* [What you will do]:
Copy out exactly, from the entries that follow, the line holding "Möbeltaxi in Lippstadt", the line holding "Традиционное украшение для", and all lines between them, but no pictures.

* [Listed entries]:
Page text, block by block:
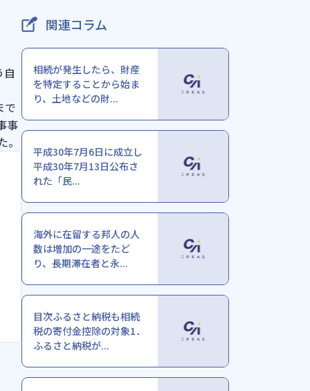
で
事
関連コラム
相続が発生したら、財産
を特定することから始ま
り、土地などの財...
平成30年7月6日に成立し
平成30年7月13日公布さ
れた「民...
海外に在留する邦人の人
数は増加の一途をたど
り、長期滞在者と永...
目次ふるさと納税も相続
税の寄付金控除の対象1．
ふるさと納税が...
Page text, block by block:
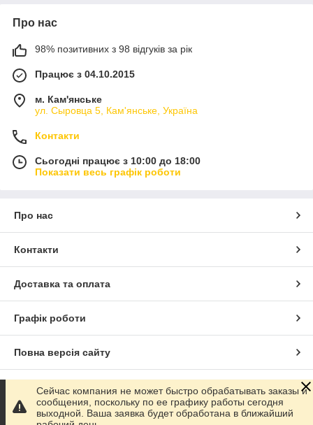
Про нас
98% позитивних з 98 відгуків за рік
Працює з 04.10.2015
м. Кам'янське
ул. Сыровца 5, Кам'янське, Україна
Контакти
Сьогодні працює з 10:00 до 18:00
Показати весь графік роботи
Про нас
Контакти
Доставка та оплата
Графік роботи
Повна версія сайту
Сайт створено на маркетплейсі Prom.ua
Політика конфіденційності
Сейчас компания не может быстро обрабатывать заказы и
сообщения, поскольку по ее графику работы сегодня
выходной. Ваша заявка будет обработана в ближайший
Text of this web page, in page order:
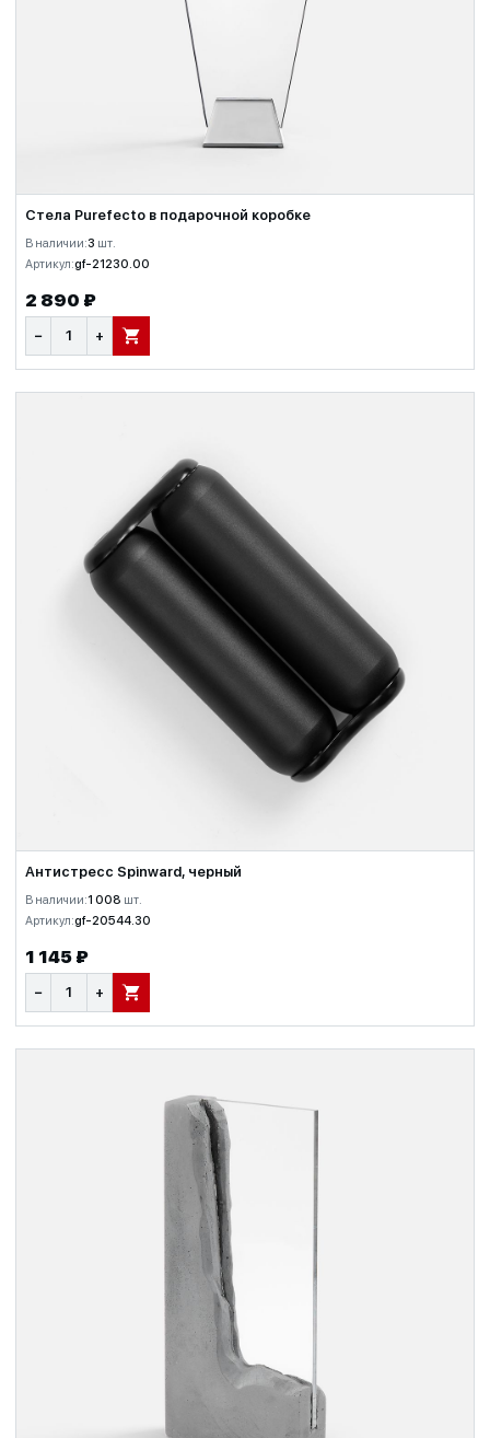
Стела Purefecto в подарочной коробке
В наличии:3 шт.
Артикул:gf-21230.00
2 890 ₽
− + В КОРЗИНУ
Антистресс Spinward, черный
В наличии:1 008 шт.
Артикул:gf-20544.30
1 145 ₽
− + В КОРЗИНУ
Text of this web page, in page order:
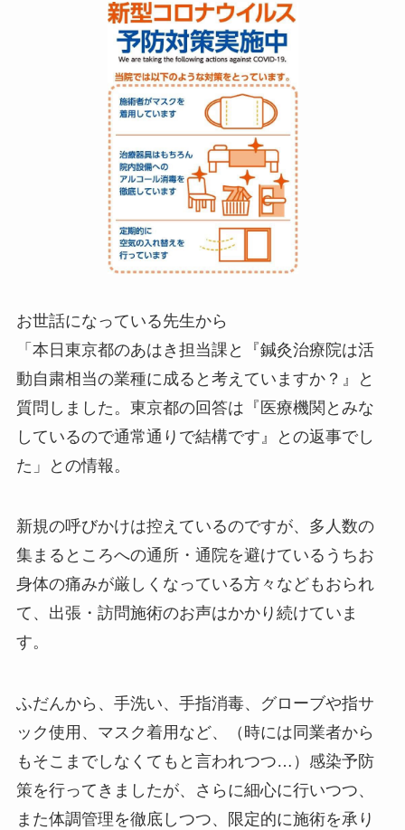
お世話になっている先生から
「本日東京都のあはき担当課と『鍼灸治療院は活
動自粛相当の業種に成ると考えていますか？』と
質問しました。東京都の回答は『医療機関とみな
しているので通常通りで結構です』との返事でし
た」との情報。
新規の呼びかけは控えているのですが、多人数の
集まるところへの通所・通院を避けているうちお
身体の痛みが厳しくなっている方々などもおられ
て、出張・訪問施術のお声はかかり続けていま
す。
ふだんから、手洗い、手指消毒、グローブや指サ
ック使用、マスク着用など、（時には同業者から
もそこまでしなくてもと言われつつ…）感染予防
策を行ってきましたが、さらに細心に行いつつ、
また体調管理を徹底しつつ、限定的に施術を承り
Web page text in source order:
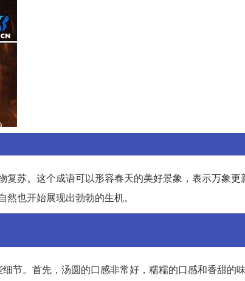
苏。这个成语可以形容春天的美好景象，表示万象
也开始展现出勃勃的生机。
节。首先，汤圆的口感非常好，糯糯的口感和香甜的
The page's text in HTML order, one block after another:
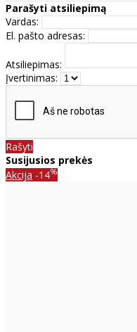
Parašyti atsiliepimą
Vardas:
El. pašto adresas:
Atsiliepimas:
Įvertinimas:
Rašyti
Susijusios prekės
Akcija -14%
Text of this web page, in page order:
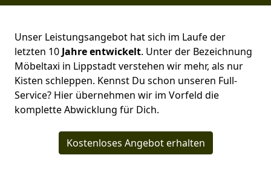
Unser Leistungsangebot hat sich im Laufe der
letzten 10 Jahre entwickelt. Unter der Bezeichnung
Möbeltaxi in Lippstadt verstehen wir mehr, als nur
Kisten schleppen. Kennst Du schon unseren Full-
Service? Hier übernehmen wir im Vorfeld die
komplette Abwicklung für Dich.
Kostenloses Angebot erhalten
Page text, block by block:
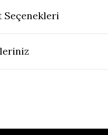
Seçenekleri
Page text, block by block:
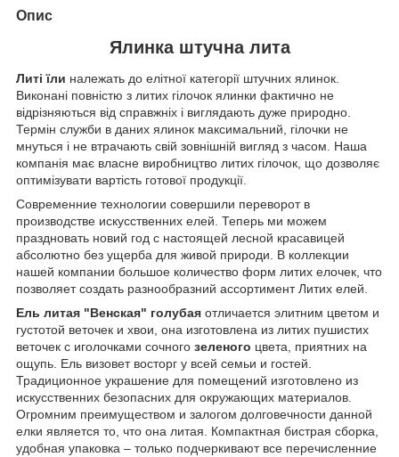
Опис
Ялинка штучна лита
Литі їли належать до елітної категорії штучних ялинок.
Виконані повністю з литих гілочок ялинки фактично не
відрізняються від справжніх і виглядають дуже природно.
Термін служби в даних ялинок максимальний, гілочки не
мнуться і не втрачають свій зовнішній вигляд з часом. Наша
компанія має власне виробництво литих гілочок, що дозволяє
оптимізувати вартість готової продукції.
Современние технологии совершили переворот в
производстве искусственних елей. Теперь ми можем
праздновать новий год с настоящей лесной красавицей
абсолютно без ущерба для живой природи. В коллекции
нашей компании большое количество форм литих елочек, что
позволяет создать разнообразний ассортимент Литих елей.
Ель литая "Венская" голубая отличается элитним цветом и
густотой веточек и хвои, она изготовлена из литих пушистих
веточек с иголочками сочного зеленого цвета, приятних на
ощупь. Ель визовет восторг у всей семьи и гостей.
Традиционное украшение для помещений изготовлено из
искусственних безопасних для окружающих материалов.
Огромним преимуществом и залогом долговечности данной
елки является то, что она литая. Компактная бистрая сборка,
удобная упаковка – только подчеркивают все перечисленние
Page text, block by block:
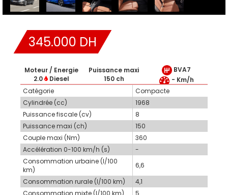
345.000 DH
Moteur / Energie
2.0
Diesel
Puissance maxi
150 ch
BVA7
- Km/h
Catégorie
Compacte
Cylindrée (cc)
1968
Puissance fiscale (cv)
8
Puissance maxi (ch)
150
Couple maxi (Nm)
360
Accélération 0-100 km/h (s)
-
Consommation urbaine (l/100
km)
6,6
Consommation rurale (l/100 km)
4,1
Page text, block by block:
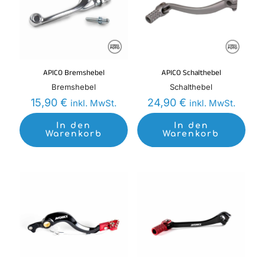
APICO Bremshebel
Bremshebel
15,90€ inkl. MwSt.
In den
Warenkorb
APICO Schalthebel
Schalthebel
24,90 € inkl. MwSt.
In den
Warenkorb
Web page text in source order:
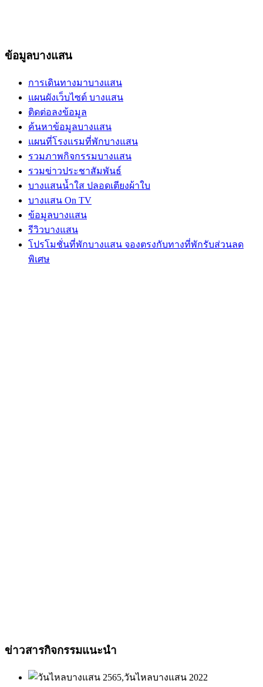
ข้อมูลบางแสน
การเดินทางมาบางแสน
แผนผังเว็บไซต์ บางแสน
ติดต่อลงข้อมูล
ค้นหาข้อมูลบางแสน
แผนที่โรงแรมที่พักบางแสน
รวมภาพกิจกรรมบางแสน
รวมข่าวประชาสัมพันธ์
บางแสนน้ำใส ปลอดเตียงผ้าใบ
บางแสน On TV
ข้อมูลบางแสน
รีวิวบางแสน
โปรโมชั่นที่พักบางแสน จองตรงกับทางที่พักรับส่วนลด
พิเศษ
ข่าวสารกิจกรรมแนะนำ

* [Result of the exercise]:
Möbeltaxi in Lippstadt verstehen wir mehr, als nur
Kisten schleppen. Kennst Du schon unseren Full-
Service? Hier übernehmen wir im Vorfeld die
komplette Abwicklung für Dich.
Kostenloses Angebot erhalten
Page text, block by block:
Seçenekleri
Page text, block by block:
Опис
Ялинка штучна лита
Литі їли належать до елітної категорії штучних ялинок.
Виконані повністю з литих гілочок ялинки фактично не
відрізняються від справжніх і виглядають дуже природно.
Термін служби в даних ялинок максимальний, гілочки не
мнуться і не втрачають свій зовнішній вигляд з часом. Наша
компанія має власне виробництво литих гілочок, що дозволяє
оптимізувати вартість готової продукції.
Современние технологии совершили переворот в
производстве искусственних елей. Теперь ми можем
праздновать новий год с настоящей лесной красавицей
абсолютно без ущерба для живой природи. В коллекции
нашей компании большое количество форм литих елочек, что
позволяет создать разнообразний ассортимент Литих елей.
Ель литая "Венская" голубая отличается элитним цветом и
густотой веточек и хвои, она изготовлена из литих пушистих
веточек с иголочками сочного зеленого цвета, приятних на
ощупь. Ель визовет восторг у всей семьи и гостей.
Традиционное украшение для помещений изготовлено из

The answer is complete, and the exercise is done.